Sedge Warbler

Acrocephalus schoenobaenus

Ceolaire cíbe

Status: Widespread summer visitor to wetlands from April to September throughout Ireland

Conservation Concern: Green-listed in Ireland. The European population is considered to be Secure.

Identification: A typical small warbler, about the same size as a Robin. Ages and sexes are similar in appearance. A buffy-brown colour all over, paler on the underparts. The crown is black, with a broad beige supercilium extending to the nape. Has some faint dark streaking on the back. Juvenile birds may have some dark spotting on the breast, but do not differ otherwise from adults.

Similar Species: Reed Warbler and other warbler species.

Call: The main call is a quiet “tschick”. The song is a loud, excited mix of various phrases and which may include some mimicry of other bird songs.

Diet: Feeds almost exclusively on insects and other invertebrates.

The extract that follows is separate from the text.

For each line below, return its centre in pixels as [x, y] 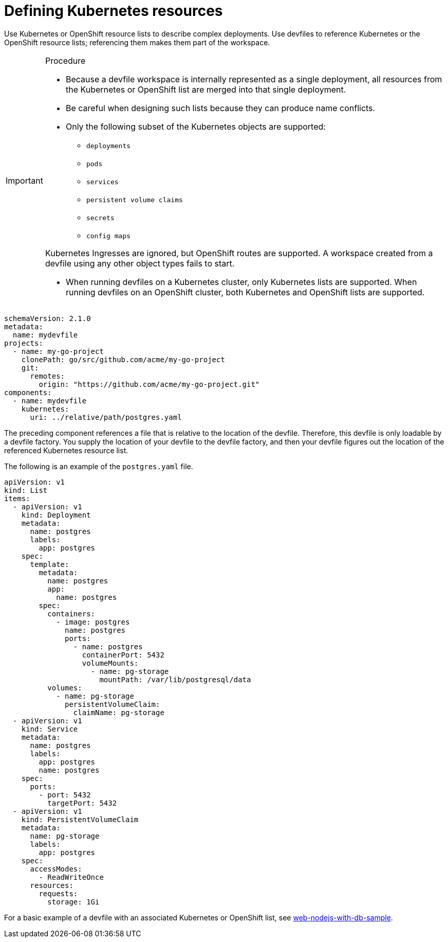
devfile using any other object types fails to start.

Breeding: Sedge Warblers breed on the edge of wetlands, especially in areas of wet grassland. Tends to avoid extensive areas of reedbeds. Migrants (especially in spring) can occasionally turn up in atypical habitat such as woodland or suburban gardens and may sing for a short while.

Wintering: Sedge Warblers winter in western and southern Africa.

Where to See: Widespread in Ireland. The East Coast Nature Reserve is a reliable site to see Sedge Warblers in spring and summer.

Monitored by: Countryside Bird Survey.